This week, we are considering one specific, compelling memory. What makes it compelling? Our order should reveal that.
Below are a few common ways to reveal what is special about your memory:
- There are the cheap ways: "I will always remember...," "I'll never forget...," "It seemed like any other ordinary day...." These rarely work well, but they can depending on your memory.
"It seemed like any other ordinary day...." works well if your memory is a stark contrast to the way the day seems--if your ordinary day ends with an earthquake, if a beautiful day is studded with tragedy, or if an ugly day holds unexpected promise.
"I'll never forget..." and "I'll always remember..." are harder. I find they work well with a trait carried over several memories rather than a single one. "I'll always remember Mom and her half a stick of Dentyne. The torn half-inch piece of cinnamon pleasure shared between two girls was the epitome of thrift and Mom's war on sugar." But even so, I'd prefer "Mom always had a half-stick of Dentyne" or "Ask Mom for gum and you'd take your chances of getting a half-stick of Dentyne." - Say it straight. Make some straightforward comment and then plunge into the memory.
This happens all the time in fiction. Consider Toni Cade Bambara's "The Lesson" from Gorilla My Love. The first sentence is obviously reflection as an adult when the main character confides in us, "Back in the days when everyone was old and stupid or young and foolish and me and Sugar were the only ones just right, this lady moved on our block with nappy hair and proper speech and no makeup." The remainder of the rest of that paragraph is ambiguous in the time of its telling--reflection or description--before the story settles into the point of view of a child narrator.
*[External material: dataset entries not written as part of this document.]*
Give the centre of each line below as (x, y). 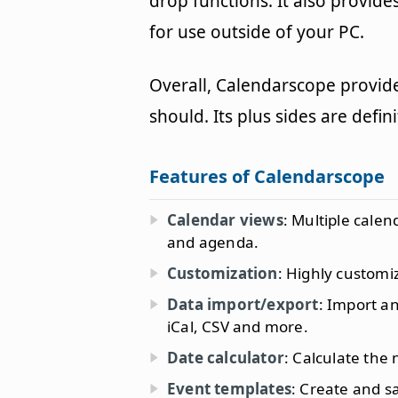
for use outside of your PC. (257, 32)
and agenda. (213, 243)
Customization (223, 274)
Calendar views (225, 220)
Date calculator (226, 358)
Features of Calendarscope (267, 177)
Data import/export (243, 305)
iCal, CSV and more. (238, 327)
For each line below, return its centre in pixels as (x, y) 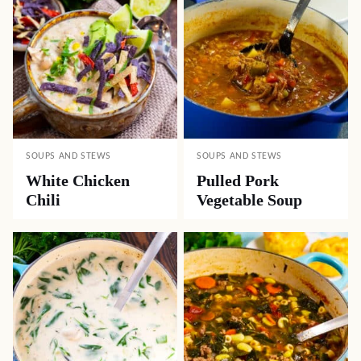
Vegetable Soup (249, 200)
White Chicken (78, 180)
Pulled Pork (238, 180)
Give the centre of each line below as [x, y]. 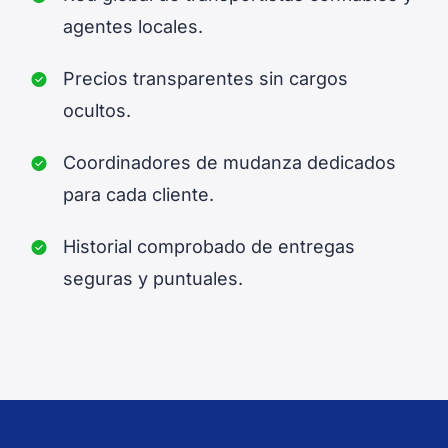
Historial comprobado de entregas [209, 246]
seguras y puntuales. [153, 278]
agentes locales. [133, 26]
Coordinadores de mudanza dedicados [229, 162]
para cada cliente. [138, 194]
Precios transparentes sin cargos [205, 78]
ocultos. [97, 110]
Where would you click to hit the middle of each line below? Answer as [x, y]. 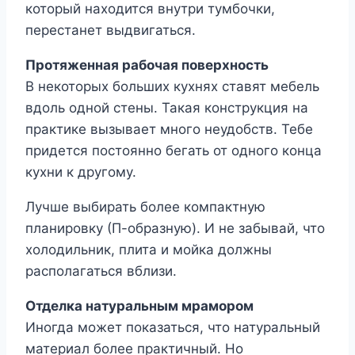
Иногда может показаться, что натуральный [173, 328]
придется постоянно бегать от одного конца [174, 151]
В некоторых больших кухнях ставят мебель [172, 87]
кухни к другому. [81, 172]
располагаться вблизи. [101, 271]
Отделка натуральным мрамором [139, 306]
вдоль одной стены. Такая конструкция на [167, 108]
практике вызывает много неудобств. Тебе [169, 130]

You can easily replicate this strategy in your own stories. - Start in the middle with dialogue and then inform and move forward.
At a loss to find a good example on the spur of the moment (but I will update later), I'll write one like this:
"'Your going to be in big twouble,' my brother warned my little sister, who sped up her activities rather than slowing them down.
We were sitting downstairs arranging booby traps..."
You don't want to continue with a full blown conversation because that tends to drag at the beginning, but a line of dialogue spoken in this way serves to immediately alert the reader to underlying tensions and activities. Using relatively few words, dialogue is a quick introduction to the mind of a character and his or her situation, which can then be vividly elaborating upon.